[WHAT YOU ARE ASKED TO DO] Count up every line of the data in which "Give" occurs. The reply is one number and nothing more.

========================================

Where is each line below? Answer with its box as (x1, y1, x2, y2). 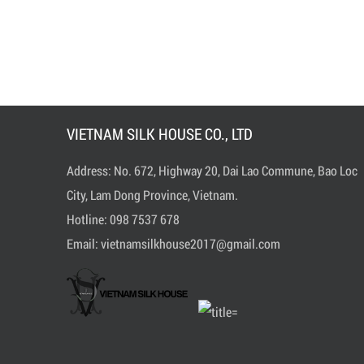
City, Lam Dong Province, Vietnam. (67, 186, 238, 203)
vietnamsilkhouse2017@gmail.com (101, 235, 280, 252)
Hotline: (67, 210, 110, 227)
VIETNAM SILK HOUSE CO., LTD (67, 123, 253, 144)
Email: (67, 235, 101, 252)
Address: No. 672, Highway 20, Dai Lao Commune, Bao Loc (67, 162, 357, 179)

========================================

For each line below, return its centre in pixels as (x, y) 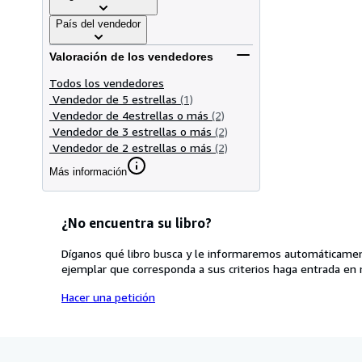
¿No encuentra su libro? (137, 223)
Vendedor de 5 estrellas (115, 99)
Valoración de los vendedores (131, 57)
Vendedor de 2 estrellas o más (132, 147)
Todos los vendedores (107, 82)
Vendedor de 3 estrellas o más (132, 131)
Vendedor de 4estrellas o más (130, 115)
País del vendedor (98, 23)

========================================

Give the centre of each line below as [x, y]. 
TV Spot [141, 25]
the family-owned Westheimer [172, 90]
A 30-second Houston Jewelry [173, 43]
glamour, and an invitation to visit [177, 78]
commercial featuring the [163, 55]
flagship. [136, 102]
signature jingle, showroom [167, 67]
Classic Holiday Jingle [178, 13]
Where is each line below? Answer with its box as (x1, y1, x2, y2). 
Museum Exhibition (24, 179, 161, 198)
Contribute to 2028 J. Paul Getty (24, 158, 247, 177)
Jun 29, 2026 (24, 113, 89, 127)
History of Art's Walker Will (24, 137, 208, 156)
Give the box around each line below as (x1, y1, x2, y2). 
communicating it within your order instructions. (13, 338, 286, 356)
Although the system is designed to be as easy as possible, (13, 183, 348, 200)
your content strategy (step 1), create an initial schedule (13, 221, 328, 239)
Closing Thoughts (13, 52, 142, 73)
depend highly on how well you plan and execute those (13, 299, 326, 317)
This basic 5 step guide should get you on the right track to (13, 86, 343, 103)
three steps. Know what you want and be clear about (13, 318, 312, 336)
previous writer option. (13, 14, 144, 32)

========================================

[WRITTEN REPLY] 2